Anaesthesia should be deepened by means of a volatile agent, as this will, hopefully, reduce further airway stimulation. Volatile agents also have bronchodilator effects, so are beneficial in this situation. Intermittent positive pressure ventilation (IPPV) should be initiated, with rapid inspiration and prolonged expiration (Looseley, 2011). If possible, administration of an inhaled beta-2 agonist, using a metered dose inhaler via the ET tube, should be carried out.

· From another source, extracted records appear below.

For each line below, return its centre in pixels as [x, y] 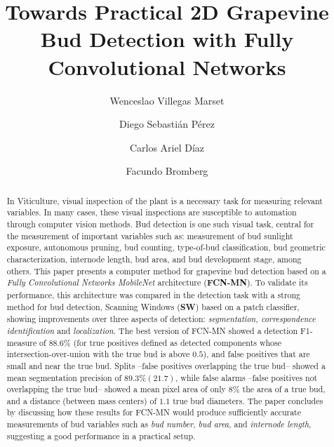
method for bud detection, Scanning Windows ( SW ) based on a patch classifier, [153, 307]
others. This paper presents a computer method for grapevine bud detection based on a [166, 271]
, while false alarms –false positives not [247, 377]
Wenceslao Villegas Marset [167, 100]
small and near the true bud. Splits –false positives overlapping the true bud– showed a [166, 365]
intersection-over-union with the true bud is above [98, 354]
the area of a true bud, [284, 389]
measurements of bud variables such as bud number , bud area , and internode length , [159, 424]
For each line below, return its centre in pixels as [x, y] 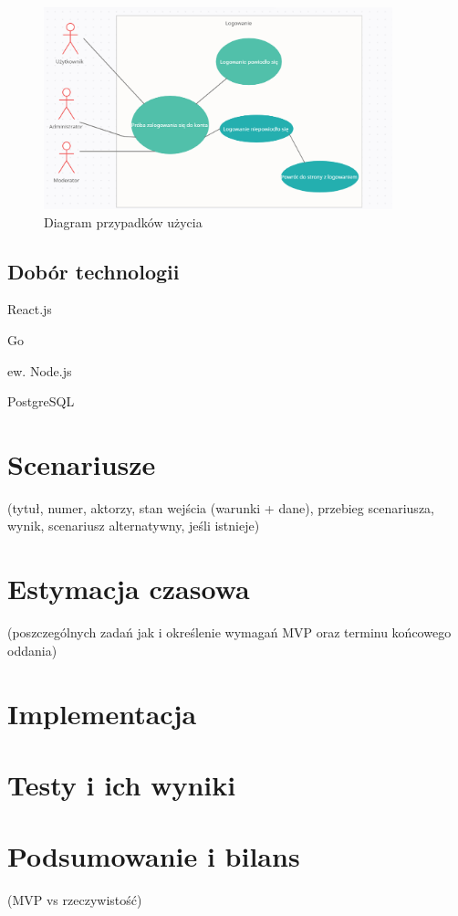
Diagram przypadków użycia [123, 221]
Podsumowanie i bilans [154, 856]
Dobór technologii [94, 271]
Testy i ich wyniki [122, 784]
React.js [30, 309]
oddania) [32, 650]
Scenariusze [82, 463]
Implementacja [102, 713]
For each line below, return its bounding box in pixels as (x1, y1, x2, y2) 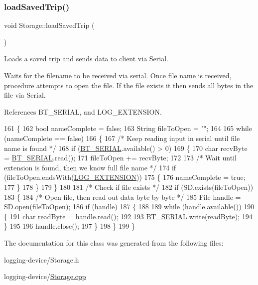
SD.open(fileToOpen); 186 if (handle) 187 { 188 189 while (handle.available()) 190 (4, 201, 255, 212)
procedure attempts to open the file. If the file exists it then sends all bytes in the (4, 80, 254, 90)
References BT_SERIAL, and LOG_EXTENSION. (4, 106, 162, 117)
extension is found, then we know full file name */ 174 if (4, 162, 176, 172)
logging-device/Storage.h (4, 254, 79, 265)
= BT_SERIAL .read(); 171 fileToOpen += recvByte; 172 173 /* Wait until (4, 152, 237, 163)
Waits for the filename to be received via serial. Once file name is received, (4, 70, 232, 80)
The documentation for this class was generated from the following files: (4, 237, 224, 248)
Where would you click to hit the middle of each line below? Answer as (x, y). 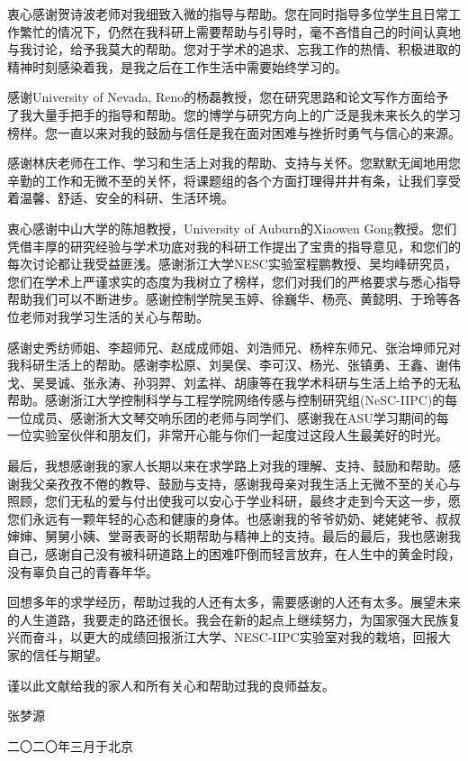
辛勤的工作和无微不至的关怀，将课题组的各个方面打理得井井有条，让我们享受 (234, 180)
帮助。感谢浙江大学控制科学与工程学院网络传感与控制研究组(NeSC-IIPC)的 (226, 400)
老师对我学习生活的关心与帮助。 (114, 316)
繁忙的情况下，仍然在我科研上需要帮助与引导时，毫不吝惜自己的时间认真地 (240, 31)
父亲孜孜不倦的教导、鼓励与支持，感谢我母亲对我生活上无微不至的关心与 (246, 483)
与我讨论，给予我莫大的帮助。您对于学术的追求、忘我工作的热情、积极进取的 (234, 49)
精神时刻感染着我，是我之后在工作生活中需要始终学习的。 (177, 66)
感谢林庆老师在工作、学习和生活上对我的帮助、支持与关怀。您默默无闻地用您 (234, 163)
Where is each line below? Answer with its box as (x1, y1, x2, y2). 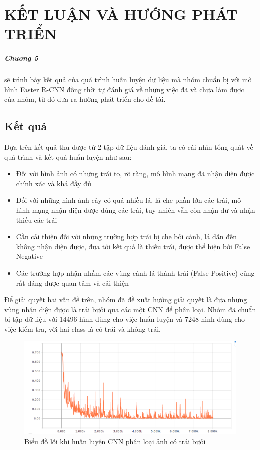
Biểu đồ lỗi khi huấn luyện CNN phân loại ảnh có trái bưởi (24, 436, 206, 446)
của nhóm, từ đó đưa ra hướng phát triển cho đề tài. (4, 94, 166, 104)
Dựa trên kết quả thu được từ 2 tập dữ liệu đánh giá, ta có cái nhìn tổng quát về (4, 142, 253, 152)
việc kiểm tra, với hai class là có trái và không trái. (4, 324, 161, 334)
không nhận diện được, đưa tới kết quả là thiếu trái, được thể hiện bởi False (16, 241, 250, 251)
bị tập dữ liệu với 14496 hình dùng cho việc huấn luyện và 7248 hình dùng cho (4, 314, 245, 324)
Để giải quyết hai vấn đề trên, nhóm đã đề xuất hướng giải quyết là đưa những (4, 294, 247, 305)
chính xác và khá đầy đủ (16, 178, 91, 188)
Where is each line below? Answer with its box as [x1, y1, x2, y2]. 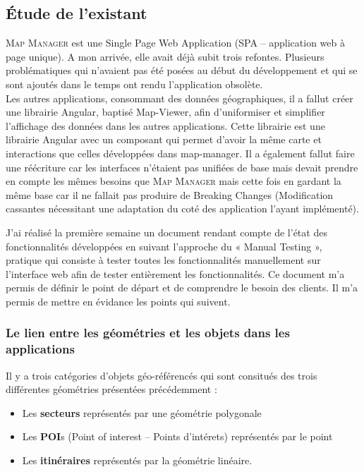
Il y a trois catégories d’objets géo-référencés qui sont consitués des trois [6, 368, 317, 382]
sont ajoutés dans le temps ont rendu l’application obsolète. [6, 76, 263, 91]
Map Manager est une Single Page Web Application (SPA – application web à [6, 35, 345, 50]
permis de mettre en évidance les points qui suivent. [6, 294, 231, 308]
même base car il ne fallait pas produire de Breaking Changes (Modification [6, 187, 334, 202]
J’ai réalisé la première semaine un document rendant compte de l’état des [6, 224, 327, 239]
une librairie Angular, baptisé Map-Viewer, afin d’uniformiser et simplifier [6, 104, 325, 119]
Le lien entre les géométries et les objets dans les [6, 324, 290, 341]
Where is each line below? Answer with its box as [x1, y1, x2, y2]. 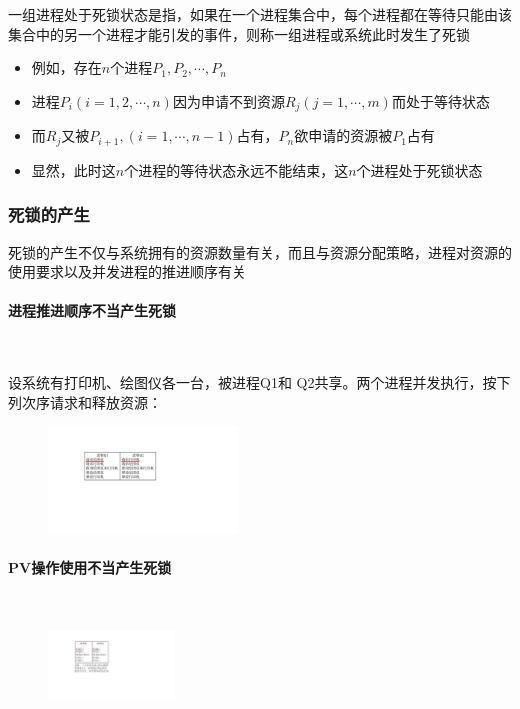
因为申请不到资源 [172, 90, 285, 111]
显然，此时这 [31, 159, 116, 180]
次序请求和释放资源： [21, 391, 162, 412]
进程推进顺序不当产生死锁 [8, 300, 176, 321]
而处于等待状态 [391, 90, 490, 111]
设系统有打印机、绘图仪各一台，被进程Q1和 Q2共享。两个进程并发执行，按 [8, 372, 497, 393]
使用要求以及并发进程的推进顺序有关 [8, 261, 246, 282]
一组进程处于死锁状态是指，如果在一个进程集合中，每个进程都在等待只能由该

A single puff should be used at a frequency up to once every 30 minutes throughout the remainder of anaesthesia, if required. If inhaled bronchodilators are not available or are ineffective, IV beta-2 adrenergic agonists should be used. Terbutaline can be administered at 10µg/kg to 15µg/kg IV or epinephrine at 1µg/kg to 2µg/kg IV, depending on what is available; tachycardia/tachyarrhythmias may result from administration of these agents.

Following effective management of bronchospasm, the patient should be recovered from anaesthesia, if safe to do so. If surgery is to continue, careful monitoring of anaesthetic depth should be carried out, ensuring the patient remains at an adequate depth.

Recovery

Anaesthesia recovery can be a high-risk period for development of bronchoconstriction. With a lightening plane of anaesthesia and stimulation of the airway by the ET tube, bronchospasm may occur at the time of extubation. To avoid this, extubation should occur at a “deeper” plane of anaesthesia than usual, and subsequent oxygen supplementation via face mask should be provided until the cat has sufficiently recovered consciousness and ventilating normally.

Injectable induction agents should be at hand, as well as equipment to intubate the airway, should suspected bronchospasm ensue. If it does occur, the aforementioned treatment process (Panel 2) should be followed; however, these patients will not be intubated, so IPPV cannot be performed.

Oxygen should continue to be supplied by face mask – and, if the use of inhaled or IV bronchodilators is not effective at reversing bronchospasm, the patient should be re-intubated (or a supraglottic airway device inserted) to allow manual ventilation.

Summary

Bronchoconstriction is a known and serious complication of anaesthesia in cats with hyperreactive airways. Appropriate pre-anaesthetic management can reduce the risk of its occurrence, but does not eliminate it completely. The ability to recognise and appropriately manage bronchoconstriction is essential for a favourable outcome.

• Some drugs and combinations mentioned in this article are not licensed for veterinary use.